THE PROBLEM:
All lines that hold the string "Good" should be copied. Find them in the listing below.

RECORD EXTRACTS:
----

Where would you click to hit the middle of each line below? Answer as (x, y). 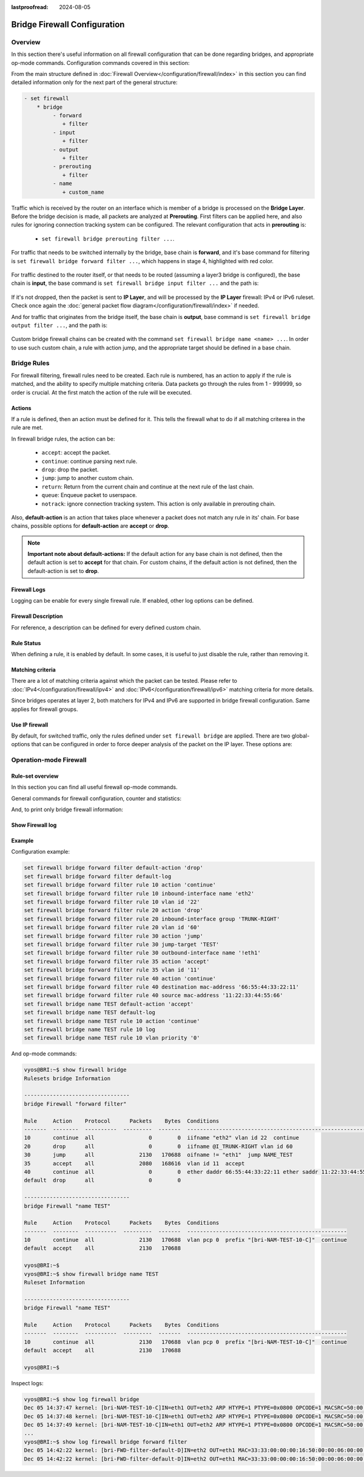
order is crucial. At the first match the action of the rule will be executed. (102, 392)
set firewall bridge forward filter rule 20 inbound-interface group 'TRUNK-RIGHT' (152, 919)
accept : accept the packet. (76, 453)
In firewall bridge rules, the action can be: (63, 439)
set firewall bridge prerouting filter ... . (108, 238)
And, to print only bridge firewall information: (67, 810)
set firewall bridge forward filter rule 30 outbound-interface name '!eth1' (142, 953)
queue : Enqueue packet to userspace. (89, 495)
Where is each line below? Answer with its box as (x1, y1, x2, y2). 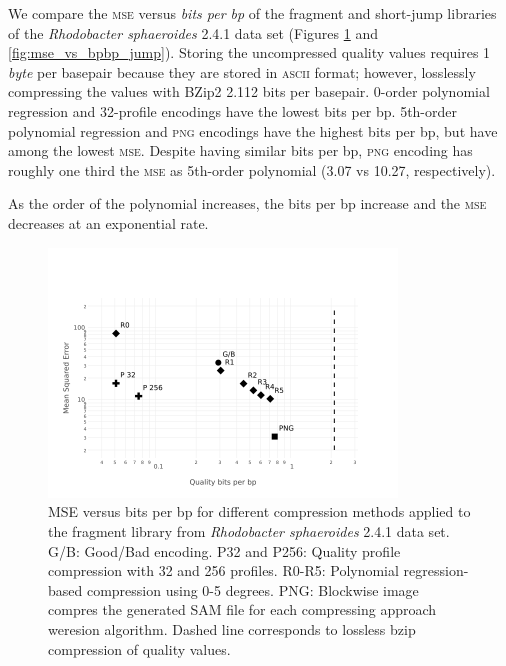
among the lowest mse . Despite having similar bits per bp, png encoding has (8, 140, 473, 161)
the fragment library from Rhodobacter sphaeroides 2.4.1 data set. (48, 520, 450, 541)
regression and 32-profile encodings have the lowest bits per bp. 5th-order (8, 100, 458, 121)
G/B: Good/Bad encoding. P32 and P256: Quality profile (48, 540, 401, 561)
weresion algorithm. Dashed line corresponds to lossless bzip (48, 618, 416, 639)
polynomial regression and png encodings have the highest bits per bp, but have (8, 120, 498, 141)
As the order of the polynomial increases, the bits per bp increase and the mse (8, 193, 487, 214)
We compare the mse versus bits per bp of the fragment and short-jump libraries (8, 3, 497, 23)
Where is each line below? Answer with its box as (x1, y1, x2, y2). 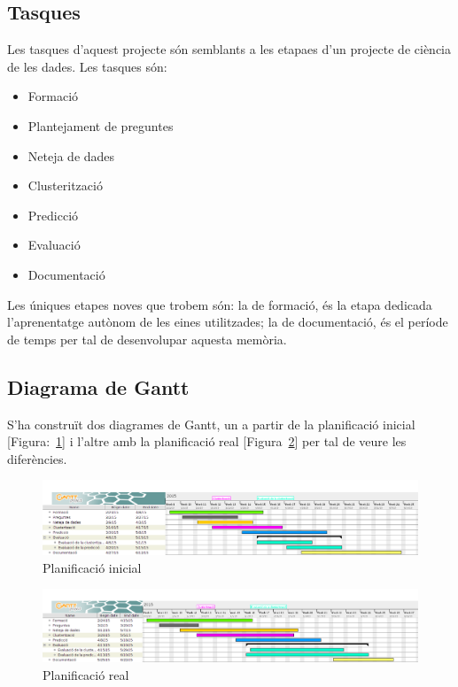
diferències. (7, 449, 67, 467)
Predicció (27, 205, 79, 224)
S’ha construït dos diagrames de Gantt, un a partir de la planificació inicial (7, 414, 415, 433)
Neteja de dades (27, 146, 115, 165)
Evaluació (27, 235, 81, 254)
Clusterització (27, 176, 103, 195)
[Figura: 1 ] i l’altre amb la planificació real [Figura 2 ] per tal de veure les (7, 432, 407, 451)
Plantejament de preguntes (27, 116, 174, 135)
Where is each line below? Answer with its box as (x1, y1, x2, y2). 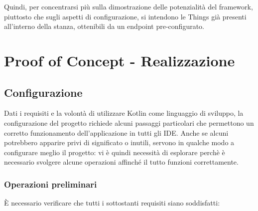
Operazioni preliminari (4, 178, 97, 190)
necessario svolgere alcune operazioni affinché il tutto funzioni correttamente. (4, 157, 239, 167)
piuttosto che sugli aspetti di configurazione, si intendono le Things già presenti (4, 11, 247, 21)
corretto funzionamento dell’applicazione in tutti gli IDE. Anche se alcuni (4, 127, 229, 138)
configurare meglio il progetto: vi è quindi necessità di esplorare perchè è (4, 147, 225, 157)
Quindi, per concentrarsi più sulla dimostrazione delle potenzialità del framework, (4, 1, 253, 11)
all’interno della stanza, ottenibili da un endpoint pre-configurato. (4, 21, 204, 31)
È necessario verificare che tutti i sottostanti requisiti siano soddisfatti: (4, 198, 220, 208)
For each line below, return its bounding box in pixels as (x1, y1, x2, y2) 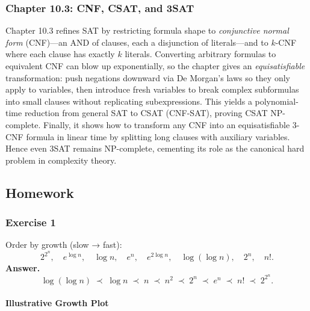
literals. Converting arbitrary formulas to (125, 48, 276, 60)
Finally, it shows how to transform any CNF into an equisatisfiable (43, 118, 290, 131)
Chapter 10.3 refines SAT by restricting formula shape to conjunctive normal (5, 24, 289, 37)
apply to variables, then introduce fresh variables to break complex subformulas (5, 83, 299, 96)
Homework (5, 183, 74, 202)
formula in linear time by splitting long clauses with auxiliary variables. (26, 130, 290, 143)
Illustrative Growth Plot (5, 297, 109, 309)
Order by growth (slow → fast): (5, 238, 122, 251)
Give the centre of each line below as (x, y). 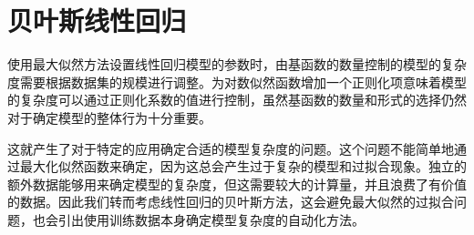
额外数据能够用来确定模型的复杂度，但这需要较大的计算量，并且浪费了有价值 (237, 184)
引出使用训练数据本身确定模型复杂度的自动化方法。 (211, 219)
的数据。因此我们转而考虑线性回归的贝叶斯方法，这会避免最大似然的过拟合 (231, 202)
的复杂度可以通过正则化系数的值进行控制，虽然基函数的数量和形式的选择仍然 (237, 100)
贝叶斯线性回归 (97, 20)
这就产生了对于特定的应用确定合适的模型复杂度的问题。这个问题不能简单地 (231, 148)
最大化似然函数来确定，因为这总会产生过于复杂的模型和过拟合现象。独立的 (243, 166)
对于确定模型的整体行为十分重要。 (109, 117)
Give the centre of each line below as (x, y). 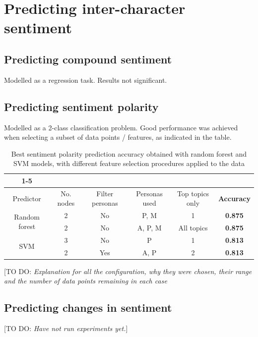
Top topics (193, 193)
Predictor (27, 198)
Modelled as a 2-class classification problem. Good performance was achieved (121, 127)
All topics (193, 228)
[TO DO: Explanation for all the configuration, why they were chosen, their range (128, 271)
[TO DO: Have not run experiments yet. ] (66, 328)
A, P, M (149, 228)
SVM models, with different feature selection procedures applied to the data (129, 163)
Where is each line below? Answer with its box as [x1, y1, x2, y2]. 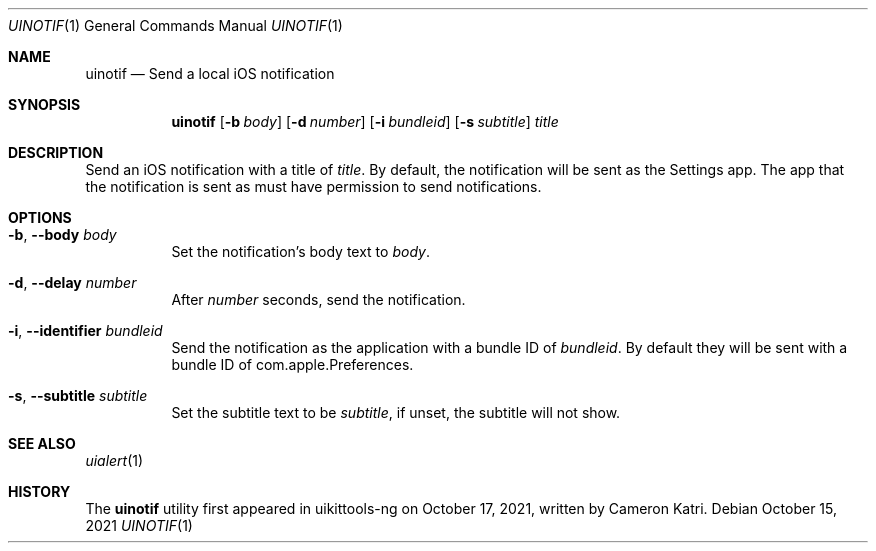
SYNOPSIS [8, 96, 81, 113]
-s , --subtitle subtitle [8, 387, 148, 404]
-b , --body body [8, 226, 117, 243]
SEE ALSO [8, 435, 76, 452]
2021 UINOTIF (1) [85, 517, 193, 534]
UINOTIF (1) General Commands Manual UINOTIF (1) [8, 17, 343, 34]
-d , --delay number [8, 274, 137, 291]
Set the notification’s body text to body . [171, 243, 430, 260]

----

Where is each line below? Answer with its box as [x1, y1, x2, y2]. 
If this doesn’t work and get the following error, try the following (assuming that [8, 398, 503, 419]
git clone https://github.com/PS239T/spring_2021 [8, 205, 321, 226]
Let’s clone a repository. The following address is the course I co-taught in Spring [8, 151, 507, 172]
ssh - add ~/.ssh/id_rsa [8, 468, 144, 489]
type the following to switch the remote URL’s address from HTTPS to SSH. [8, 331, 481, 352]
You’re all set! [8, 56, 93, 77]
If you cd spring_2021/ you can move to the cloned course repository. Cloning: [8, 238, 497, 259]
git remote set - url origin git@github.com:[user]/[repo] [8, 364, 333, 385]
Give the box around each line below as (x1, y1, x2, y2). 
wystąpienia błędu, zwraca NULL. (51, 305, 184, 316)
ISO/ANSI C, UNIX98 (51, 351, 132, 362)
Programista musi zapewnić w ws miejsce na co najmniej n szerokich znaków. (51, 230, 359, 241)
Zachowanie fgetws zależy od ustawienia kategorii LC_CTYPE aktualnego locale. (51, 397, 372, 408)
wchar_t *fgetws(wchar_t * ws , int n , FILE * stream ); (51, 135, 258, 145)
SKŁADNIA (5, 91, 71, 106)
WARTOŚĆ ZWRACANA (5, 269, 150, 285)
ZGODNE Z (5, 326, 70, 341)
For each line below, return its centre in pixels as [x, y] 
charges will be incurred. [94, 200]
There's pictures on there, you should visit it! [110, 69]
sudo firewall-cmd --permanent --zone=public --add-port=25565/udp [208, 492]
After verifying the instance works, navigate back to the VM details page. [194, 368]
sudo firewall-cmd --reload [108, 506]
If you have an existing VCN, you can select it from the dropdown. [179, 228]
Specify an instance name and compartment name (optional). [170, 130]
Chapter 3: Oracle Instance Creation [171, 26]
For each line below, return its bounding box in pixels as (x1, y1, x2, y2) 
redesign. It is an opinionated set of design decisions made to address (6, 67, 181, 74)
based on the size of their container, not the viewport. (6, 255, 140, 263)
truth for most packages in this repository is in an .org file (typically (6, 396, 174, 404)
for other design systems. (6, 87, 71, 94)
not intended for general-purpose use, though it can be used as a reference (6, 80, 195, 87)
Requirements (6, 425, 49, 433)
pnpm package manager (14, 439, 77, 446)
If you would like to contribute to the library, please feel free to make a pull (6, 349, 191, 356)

----

RESPONSE FOR THIS EXERCISE:
G/B: Good/Bad encoding. P32 and P256: Quality profile (48, 540, 401, 561)
Modelled as a 2-class classification problem. Good performance was achieved (121, 127)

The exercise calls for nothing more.